From b1c88f09a758c3e0cb67cbbac063fc4c82071d82 Mon Sep 17 00:00:00 2001
From: Christian Sonnabend <sonnabendch@gmail.com>
Date: Fri, 11 Apr 2025 14:08:13 +0200
Subject: [PATCH 31/40] Changes for synchronization and consistency. No
 performance loss.

---
 Common/ML/src/OrtInterface.cxx                         | 8 ++++----
 GPU/GPUTracking/Global/GPUChainTrackingClusterizer.cxx | 7 +++----
 2 files changed, 7 insertions(+), 8 deletions(-)

diff --git a/Common/ML/src/OrtInterface.cxx b/Common/ML/src/OrtInterface.cxx
index 52ab22b5d1f87..bfbd8343efedf 100644
--- a/Common/ML/src/OrtInterface.cxx
+++ b/Common/ML/src/OrtInterface.cxx
@@ -271,18 +271,18 @@ void OrtModel::inference(I* input, size_t input_size, O* output)

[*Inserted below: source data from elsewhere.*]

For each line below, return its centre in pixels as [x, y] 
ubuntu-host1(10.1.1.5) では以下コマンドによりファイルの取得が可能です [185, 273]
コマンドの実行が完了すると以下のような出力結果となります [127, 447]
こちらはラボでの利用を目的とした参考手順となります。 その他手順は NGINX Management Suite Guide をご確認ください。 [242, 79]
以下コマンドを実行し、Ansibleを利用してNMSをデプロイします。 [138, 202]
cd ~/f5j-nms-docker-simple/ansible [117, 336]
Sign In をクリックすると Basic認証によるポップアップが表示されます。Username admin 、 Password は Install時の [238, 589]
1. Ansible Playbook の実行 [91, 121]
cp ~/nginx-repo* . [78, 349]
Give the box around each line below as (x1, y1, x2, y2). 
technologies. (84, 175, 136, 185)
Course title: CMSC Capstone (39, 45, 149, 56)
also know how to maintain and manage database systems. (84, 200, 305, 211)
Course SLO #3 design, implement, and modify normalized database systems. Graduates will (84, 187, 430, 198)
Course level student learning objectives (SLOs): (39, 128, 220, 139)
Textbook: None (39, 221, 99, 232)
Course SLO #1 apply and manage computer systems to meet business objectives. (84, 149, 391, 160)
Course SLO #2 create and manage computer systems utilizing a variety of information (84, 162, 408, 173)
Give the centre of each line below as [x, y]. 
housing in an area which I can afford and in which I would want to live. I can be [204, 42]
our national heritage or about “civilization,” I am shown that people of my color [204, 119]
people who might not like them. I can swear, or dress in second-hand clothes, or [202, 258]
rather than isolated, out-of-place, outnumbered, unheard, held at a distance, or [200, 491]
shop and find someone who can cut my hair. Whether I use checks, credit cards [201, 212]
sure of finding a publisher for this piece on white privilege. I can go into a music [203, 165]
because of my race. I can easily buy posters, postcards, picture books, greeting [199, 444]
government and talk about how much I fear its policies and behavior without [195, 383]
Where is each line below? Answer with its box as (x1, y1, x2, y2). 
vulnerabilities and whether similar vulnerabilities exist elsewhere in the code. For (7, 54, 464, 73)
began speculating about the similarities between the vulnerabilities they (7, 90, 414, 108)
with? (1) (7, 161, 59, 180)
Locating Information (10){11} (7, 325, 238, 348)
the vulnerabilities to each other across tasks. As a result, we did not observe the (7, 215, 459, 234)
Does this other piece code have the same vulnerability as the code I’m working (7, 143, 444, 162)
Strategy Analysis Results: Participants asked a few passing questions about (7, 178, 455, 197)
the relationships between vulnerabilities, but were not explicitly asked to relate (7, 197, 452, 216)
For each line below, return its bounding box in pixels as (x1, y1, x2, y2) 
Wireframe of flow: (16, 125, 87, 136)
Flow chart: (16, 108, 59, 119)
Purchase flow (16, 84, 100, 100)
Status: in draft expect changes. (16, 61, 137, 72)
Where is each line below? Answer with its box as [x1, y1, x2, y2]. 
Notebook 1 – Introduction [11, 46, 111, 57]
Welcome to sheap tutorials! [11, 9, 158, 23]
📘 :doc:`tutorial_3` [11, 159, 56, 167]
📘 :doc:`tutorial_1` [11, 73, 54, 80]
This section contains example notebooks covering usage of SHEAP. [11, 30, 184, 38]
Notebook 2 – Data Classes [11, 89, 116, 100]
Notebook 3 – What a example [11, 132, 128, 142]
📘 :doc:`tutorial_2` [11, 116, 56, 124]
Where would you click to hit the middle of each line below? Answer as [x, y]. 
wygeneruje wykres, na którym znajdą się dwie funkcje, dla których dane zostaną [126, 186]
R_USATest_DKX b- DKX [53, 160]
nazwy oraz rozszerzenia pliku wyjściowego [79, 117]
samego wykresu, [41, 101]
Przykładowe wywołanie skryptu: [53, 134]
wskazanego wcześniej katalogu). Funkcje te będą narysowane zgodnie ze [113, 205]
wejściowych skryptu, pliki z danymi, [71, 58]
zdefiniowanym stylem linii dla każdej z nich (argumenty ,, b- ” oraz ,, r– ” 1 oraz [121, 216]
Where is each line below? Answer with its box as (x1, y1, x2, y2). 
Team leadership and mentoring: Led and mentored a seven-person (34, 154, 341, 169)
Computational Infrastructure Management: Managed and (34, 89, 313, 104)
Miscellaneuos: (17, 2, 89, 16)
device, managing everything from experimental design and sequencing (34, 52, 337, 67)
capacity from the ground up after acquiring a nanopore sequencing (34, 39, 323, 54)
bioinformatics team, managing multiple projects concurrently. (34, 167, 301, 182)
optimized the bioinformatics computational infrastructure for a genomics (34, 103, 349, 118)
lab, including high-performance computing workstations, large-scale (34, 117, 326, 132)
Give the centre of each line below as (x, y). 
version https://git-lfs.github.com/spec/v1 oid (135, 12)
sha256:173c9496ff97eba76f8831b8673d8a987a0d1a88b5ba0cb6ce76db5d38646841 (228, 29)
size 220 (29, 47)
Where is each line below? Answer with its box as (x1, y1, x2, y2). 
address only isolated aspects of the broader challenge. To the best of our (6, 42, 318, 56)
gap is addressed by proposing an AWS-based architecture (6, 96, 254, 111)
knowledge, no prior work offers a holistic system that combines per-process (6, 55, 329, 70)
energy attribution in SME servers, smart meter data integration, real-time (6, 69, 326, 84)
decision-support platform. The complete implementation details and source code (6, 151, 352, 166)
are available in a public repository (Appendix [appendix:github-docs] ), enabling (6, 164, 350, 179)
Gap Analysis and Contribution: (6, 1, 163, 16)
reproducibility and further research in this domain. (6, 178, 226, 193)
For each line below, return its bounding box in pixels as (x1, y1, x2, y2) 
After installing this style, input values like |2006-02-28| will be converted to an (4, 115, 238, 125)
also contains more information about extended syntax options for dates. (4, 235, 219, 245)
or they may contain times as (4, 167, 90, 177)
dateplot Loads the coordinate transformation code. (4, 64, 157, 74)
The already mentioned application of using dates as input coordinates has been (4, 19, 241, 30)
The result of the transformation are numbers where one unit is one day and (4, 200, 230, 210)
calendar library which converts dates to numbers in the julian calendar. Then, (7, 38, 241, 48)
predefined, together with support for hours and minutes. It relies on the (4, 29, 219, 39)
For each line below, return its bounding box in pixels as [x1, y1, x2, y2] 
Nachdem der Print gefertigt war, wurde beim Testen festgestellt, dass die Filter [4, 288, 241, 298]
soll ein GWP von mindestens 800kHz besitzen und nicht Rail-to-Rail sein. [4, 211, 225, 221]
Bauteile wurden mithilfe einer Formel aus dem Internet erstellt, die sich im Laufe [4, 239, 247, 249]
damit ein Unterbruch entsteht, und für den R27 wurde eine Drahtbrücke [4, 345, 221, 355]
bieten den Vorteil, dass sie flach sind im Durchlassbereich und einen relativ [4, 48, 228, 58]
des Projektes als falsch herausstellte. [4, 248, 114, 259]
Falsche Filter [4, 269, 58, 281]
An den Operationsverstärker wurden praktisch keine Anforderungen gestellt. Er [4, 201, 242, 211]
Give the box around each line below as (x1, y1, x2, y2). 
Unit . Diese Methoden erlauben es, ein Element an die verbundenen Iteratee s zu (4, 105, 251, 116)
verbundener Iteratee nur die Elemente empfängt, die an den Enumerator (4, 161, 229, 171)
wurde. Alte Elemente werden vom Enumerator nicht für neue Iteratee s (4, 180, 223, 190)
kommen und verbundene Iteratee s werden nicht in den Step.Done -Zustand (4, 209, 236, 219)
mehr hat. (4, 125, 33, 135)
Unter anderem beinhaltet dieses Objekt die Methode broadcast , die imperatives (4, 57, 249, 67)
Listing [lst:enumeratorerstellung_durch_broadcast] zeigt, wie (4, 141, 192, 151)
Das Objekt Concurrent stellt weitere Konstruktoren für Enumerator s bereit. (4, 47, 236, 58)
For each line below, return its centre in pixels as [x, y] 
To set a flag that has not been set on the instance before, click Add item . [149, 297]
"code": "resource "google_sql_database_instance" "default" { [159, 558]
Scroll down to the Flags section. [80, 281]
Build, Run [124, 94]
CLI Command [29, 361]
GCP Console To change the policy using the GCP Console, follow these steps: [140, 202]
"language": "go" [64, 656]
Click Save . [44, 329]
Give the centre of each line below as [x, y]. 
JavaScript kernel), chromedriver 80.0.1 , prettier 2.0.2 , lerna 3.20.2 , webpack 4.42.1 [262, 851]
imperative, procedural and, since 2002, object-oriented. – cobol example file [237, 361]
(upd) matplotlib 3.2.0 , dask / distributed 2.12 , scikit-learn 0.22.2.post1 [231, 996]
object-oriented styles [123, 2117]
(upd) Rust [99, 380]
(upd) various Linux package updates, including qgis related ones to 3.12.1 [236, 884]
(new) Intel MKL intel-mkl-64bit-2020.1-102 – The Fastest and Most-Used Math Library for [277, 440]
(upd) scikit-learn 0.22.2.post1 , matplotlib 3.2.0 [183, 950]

   std::vector<int64_t> inputShape{input_size, (int64_t)mInputShapes[0][1]};
   Ort::Value inputTensor = Ort::Value(nullptr);
   if constexpr (std::is_same_v<I, OrtDataType::Float16_t>) {
-    inputTensor = Ort::Value::CreateTensor<Ort::Float16_t>(pImplOrt->memoryInfo, reinterpret_cast<Ort::Float16_t*>(input), input_size * mInputShapes[0][1] * sizeof(Ort::Float16_t), inputShape.data(), inputShape.size());
+    inputTensor = Ort::Value::CreateTensor<Ort::Float16_t>(pImplOrt->memoryInfo, reinterpret_cast<Ort::Float16_t*>(input), input_size * mInputShapes[0][1], inputShape.data(), inputShape.size());
   } else {
-    inputTensor = Ort::Value::CreateTensor<I>(pImplOrt->memoryInfo, input, input_size * mInputShapes[0][1] * sizeof(float), inputShape.data(), inputShape.size());
+    inputTensor = Ort::Value::CreateTensor<I>(pImplOrt->memoryInfo, input, input_size * mInputShapes[0][1], inputShape.data(), inputShape.size());
   }
   (pImplOrt->ioBinding)->BindInput(mInputNames[0].c_str(), inputTensor);
 
   std::vector<int64_t> outputShape{input_size, mOutputShapes[0][1]};
   Ort::Value outputTensor = Ort::Value(nullptr);
   if constexpr (std::is_same_v<O, OrtDataType::Float16_t>) {
-    outputTensor = Ort::Value::CreateTensor<Ort::Float16_t>(pImplOrt->memoryInfo, reinterpret_cast<Ort::Float16_t*>(output), input_size * mOutputShapes[0][1] * sizeof(Ort::Float16_t), outputShape.data(), outputShape.size());
+    outputTensor = Ort::Value::CreateTensor<Ort::Float16_t>(pImplOrt->memoryInfo, reinterpret_cast<Ort::Float16_t*>(output), input_size * mOutputShapes[0][1], outputShape.data(), outputShape.size());
   } else {
-    outputTensor = Ort::Value::CreateTensor<O>(pImplOrt->memoryInfo, output, input_size * mOutputShapes[0][1] * sizeof(float), outputShape.data(), outputShape.size());
+    outputTensor = Ort::Value::CreateTensor<O>(pImplOrt->memoryInfo, output, input_size * mOutputShapes[0][1], outputShape.data(), outputShape.size());
   }
   (pImplOrt->ioBinding)->BindOutput(mOutputNames[0].c_str(), outputTensor);
 
diff --git a/GPU/GPUTracking/Global/GPUChainTrackingClusterizer.cxx b/GPU/GPUTracking/Global/GPUChainTrackingClusterizer.cxx
index 6c0b9140297b1..7026a5ea01a1a 100644
--- a/GPU/GPUTracking/Global/GPUChainTrackingClusterizer.cxx
+++ b/GPU/GPUTracking/Global/GPUChainTrackingClusterizer.cxx
@@ -630,7 +630,7 @@ int32_t GPUChainTracking::RunTPCClusterizer(bool synchronizeOutput)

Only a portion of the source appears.